The Tomcat, Asterisk, Clojure, and OpenStack Stack
Apache Tomcat
★ 8,172The official Asterisk Project repository.
★ 3,284The Clojure programming language
★ 10,894Repository tracking all OpenStack repositories as submodules. Mirror of code maintained at opendev.org.
★ 5,923The TACO Stack
The TACO stack is a telecommunications-first architecture designed for applications that need to blend real-time voice communication with cloud-native infrastructure. Asterisk serves as the core telephony engine, handling VoIP call routing, media processing, and session management across distributed nodes. This is paired with OpenStack, which provides the underlying infrastructure-as-a-service layer that allows Asterisk instances to be provisioned and scaled dynamically across a private or hybrid cloud environment. The combination lets you treat telephony capacity as a flexible, on-demand resource rather than fixed hardware.
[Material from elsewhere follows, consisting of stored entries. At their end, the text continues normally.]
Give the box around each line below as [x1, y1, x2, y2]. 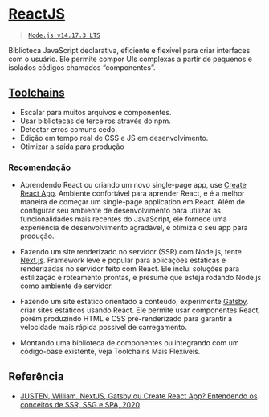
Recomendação [8, 162, 71, 173]
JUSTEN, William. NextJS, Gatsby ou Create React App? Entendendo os [19, 391, 258, 401]
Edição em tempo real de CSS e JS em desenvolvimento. [19, 133, 209, 142]
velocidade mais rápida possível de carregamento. [19, 323, 187, 332]
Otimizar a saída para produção [19, 142, 124, 151]
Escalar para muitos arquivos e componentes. [19, 107, 172, 117]
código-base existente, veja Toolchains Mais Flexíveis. [19, 347, 201, 357]
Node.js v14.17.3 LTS [27, 31, 100, 39]

Clojure handles the application logic layer, offering a functional approach to orchestrating Asterisk workflows and managing state in a highly concurrent environment. Its JVM foundation and emphasis on immutability make it well-suited for the complex stateful interactions that telephony systems demand. Tomcat serves as the web application container, exposing REST APIs and webhooks that allow external systems to trigger call flows, query call status, and integrate with business logic. Clojure applications running on Tomcat become the control plane for the Asterisk network, managing everything from call routing rules to billing events to IVR workflows.
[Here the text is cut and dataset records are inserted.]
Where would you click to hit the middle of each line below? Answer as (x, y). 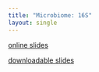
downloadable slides (41, 60)
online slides (28, 45)
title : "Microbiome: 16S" (50, 15)
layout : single (33, 23)

The result is a stack where infrastructure elasticity, telephony reliability, and application flexibility work together. You can scale call capacity by spinning up new OpenStack instances with Asterisk, while Clojure services on Tomcat maintain consistent business logic and call orchestration across the fleet. This is particularly effective for contact centers, telecom platforms, and any system where voice is a primary customer interaction channel.